----- Original Message -----
From: "Chris Haynes" <chris(_at_)harvington(_dot_)org(_dot_)uk>
SPF should define (even at this late day) a new modifier for spf1: "pra"
with a
single legal value "yes".
If this modifier is present in a record, then the publisher is inviting /
permitting her policy to be used in PRA tests.
For completeness, we should mandate that the modifier only applies to the
record
in which it occurs.
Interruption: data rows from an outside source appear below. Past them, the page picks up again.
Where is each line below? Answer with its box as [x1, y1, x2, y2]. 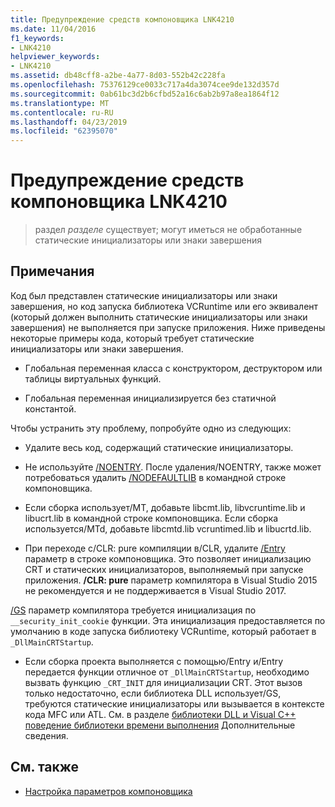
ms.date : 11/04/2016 [10, 24, 97, 34]
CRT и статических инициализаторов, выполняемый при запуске [24, 563, 304, 575]
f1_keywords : [10, 33, 65, 43]
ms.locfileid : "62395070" [10, 126, 118, 136]
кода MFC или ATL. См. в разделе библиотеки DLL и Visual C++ [24, 708, 297, 720]
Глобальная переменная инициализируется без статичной [24, 392, 277, 404]
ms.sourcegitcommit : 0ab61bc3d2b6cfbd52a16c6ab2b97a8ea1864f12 [10, 89, 280, 99]
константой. [24, 402, 77, 415]
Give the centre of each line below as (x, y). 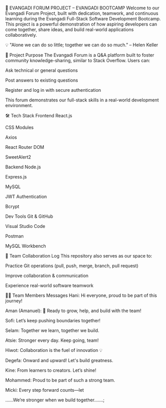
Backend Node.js (23, 167)
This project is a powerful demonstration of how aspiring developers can (81, 24)
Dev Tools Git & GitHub (29, 216)
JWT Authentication (26, 197)
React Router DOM (25, 147)
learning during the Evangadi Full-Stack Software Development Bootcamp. (83, 19)
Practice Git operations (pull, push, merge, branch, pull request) (72, 266)
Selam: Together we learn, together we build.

If a record contains "pra=yes" and an "include" is
also used
in this record, PRA testing is NOT to be applied to the included record,
unless
it itself also includes "pra=yes".
If "pra=yes" does not occur within the record, then PRA tests MUST NOT be
done.
This condition we write into the spf experimental I-D.
If PRA implementers disrespect this prohibition than it will be clear to
all
that they are intentionally breaking the mail system - which would create
very
bad PR for them.
All SPF-compliant, pre-existing SPF implementations will just ignore the
presence of the new modifier.
Unless I've made a technical mistake somewhere, this scheme allows senders
to
'opt-in' to dual use of their record, with no impact whatsoever on:
1) Pre-existing SPF records,
2) Those publishing new SPF records who do not wish to opt in to PRA
3) Existing SPF receiver test implementations.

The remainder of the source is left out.